Centene offers employee buyouts as insurer faces cost pressure
Centene said it began a voluntary separation program while higher medical costs and shrinking federal health plan membership weigh on the company.
By Maya Lindqvist · Senior Technology Correspondent
3 min read
Centene said Monday that it offered buyouts to some workers, a cost-cutting step at a health insurer facing higher medical expenses and a smaller membership base. The move matters because Centene is a major player in government-backed health plans, including Medicaid, Medicare and Affordable Care Act coverage.
The company described the offer as a Voluntary Separation Program, according to a statement from a Centene spokesperson reported by CNBC. Centene said the program is meant for employees who may be considering leaving the company as it adjusts to current conditions in health care.
Centene did not say how many employees received the offer, CNBC reported.
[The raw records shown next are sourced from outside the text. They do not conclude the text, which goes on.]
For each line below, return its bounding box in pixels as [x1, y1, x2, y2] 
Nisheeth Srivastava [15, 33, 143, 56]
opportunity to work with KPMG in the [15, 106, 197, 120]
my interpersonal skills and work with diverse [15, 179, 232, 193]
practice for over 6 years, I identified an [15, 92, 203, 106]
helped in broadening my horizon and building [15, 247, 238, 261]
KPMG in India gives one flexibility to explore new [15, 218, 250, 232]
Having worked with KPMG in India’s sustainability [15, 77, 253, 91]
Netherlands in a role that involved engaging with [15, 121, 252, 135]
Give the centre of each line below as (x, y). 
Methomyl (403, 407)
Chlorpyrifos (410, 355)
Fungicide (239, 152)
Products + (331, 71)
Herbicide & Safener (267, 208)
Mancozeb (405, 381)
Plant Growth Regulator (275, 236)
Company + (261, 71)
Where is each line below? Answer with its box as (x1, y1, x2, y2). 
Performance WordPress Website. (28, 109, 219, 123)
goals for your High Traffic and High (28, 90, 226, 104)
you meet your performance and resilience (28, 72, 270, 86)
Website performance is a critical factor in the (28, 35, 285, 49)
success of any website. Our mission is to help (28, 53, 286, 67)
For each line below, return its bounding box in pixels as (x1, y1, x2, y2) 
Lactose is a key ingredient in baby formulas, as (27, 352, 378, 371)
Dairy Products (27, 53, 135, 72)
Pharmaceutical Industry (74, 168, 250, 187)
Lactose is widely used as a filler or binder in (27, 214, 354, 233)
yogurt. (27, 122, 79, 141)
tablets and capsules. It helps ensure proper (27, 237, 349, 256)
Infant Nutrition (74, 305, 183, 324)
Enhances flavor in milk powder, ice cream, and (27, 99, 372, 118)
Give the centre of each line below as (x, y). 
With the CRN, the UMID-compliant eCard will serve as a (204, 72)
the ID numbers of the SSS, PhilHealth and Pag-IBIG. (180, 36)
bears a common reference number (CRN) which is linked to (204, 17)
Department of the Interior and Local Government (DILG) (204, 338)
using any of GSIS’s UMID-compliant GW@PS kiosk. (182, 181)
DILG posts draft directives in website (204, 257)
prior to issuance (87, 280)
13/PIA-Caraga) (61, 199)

The company also did not disclose how much it hopes to shrink its workforce through the buyouts.
Bloomberg first reported the buyout plan Monday, according to CNBC. Centene shares initially dropped 4% after that report, CNBC said.
Bloomberg reported that layoffs could come later if Centene does not reach its goal through voluntary departures. Centene did not provide a public target for the program in the information reported by CNBC.
Membership pressure
Centene is the largest Medicaid provider and also has a large presence in federal health programs tied to Medicare and the Affordable Care Act, CNBC reported. Those businesses have come under pressure from policy changes, funding cuts and medical cost trends.
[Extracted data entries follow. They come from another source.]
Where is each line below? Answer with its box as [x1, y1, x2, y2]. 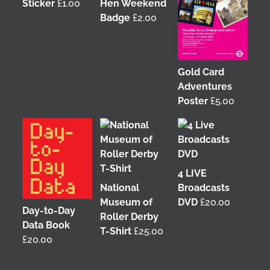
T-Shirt [99, 225, 131, 237]
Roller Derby [99, 210, 159, 222]
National [99, 181, 139, 193]
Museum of [99, 196, 152, 208]
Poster [178, 95, 209, 107]
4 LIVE [178, 167, 207, 179]
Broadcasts [178, 181, 230, 193]
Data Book [22, 219, 70, 231]
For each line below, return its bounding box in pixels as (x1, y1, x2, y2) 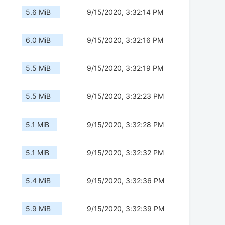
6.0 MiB (26, 36, 51, 45)
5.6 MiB (26, 8, 51, 17)
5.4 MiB (26, 176, 51, 185)
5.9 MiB (26, 204, 51, 213)
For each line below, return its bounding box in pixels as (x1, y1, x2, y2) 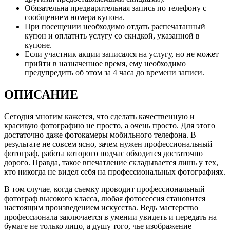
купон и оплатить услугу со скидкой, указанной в (25, 31, 200, 40)
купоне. (25, 40, 52, 49)
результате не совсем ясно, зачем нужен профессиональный (4, 139, 213, 148)
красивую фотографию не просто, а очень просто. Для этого (4, 121, 215, 130)
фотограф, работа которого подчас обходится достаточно (4, 148, 203, 158)
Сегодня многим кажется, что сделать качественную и (4, 111, 195, 121)
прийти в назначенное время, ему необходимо (25, 59, 186, 68)
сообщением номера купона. (25, 12, 125, 22)
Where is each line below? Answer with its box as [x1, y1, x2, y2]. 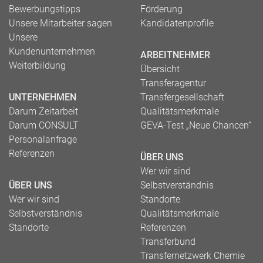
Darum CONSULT [9, 119, 79, 131]
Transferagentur [140, 77, 206, 89]
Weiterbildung [9, 59, 66, 71]
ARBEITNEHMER [140, 49, 210, 60]
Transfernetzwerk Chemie [140, 249, 245, 261]
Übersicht [140, 63, 180, 75]
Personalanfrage [9, 133, 77, 145]
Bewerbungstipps [9, 3, 80, 15]
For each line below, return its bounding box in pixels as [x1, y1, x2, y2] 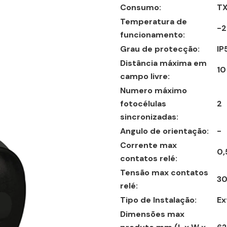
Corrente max [120, 140, 177, 150]
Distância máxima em [120, 58, 207, 68]
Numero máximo [120, 85, 187, 96]
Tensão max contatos [120, 167, 208, 178]
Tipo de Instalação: [120, 195, 203, 205]
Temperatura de [120, 16, 187, 27]
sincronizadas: [120, 111, 184, 122]
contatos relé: [120, 153, 183, 164]
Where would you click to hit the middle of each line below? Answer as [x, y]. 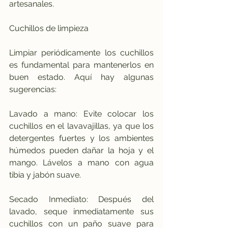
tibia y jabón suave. [45, 175]
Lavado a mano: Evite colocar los [81, 113]
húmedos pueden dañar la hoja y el [81, 150]
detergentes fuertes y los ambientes [81, 138]
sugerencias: [33, 89]
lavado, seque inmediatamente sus [81, 211]
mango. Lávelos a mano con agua [81, 162]
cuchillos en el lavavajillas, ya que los [81, 126]
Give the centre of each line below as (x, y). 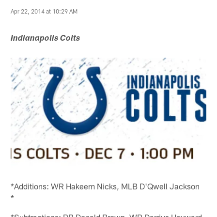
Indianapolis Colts (46, 39)
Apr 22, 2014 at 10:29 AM (44, 11)
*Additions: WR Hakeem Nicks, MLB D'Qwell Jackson (105, 186)

A company filing showed Centene’s total membership fell 6% from a year earlier in the first quarter to 26.3 million, according to CNBC. The drop followed a weaker period for its ACA business.
Centene’s ACA plans lost about 2 million members in the first quarter compared with the end of 2025, CNBC reported. The decline was tied mainly to the expiration of enhanced federal subsidies at the start of the year after Congress allowed them to lapse, according to CNBC.
Centene executives said in March at a Barclays conference that the company expected ACA membership to fall nearly 40% by the end of 2026, CNBC reported. That outlook added to the pressure on a business already dealing with higher costs.
Medicaid and Medicare headwinds
CNBC reported that Centene is also preparing for the effect of more than $900 billion in Medicaid cuts over a decade. The company’s exposure to Medicaid makes that issue central to its business outlook.
The broader health insurance industry is also contending with medical costs that have come in higher than expected in privately run Medicare plans, CNBC reported. Those costs have weighed on insurers that sell Medicare coverage through government-backed programs.
Centene’s buyout offer adds to signs that health insurers are trying to reduce expenses as federal program changes and care costs affect earnings expectations. The company has not said whether the voluntary program will be enough to meet its cost-cutting needs.
This story draws on original reporting from CNBC.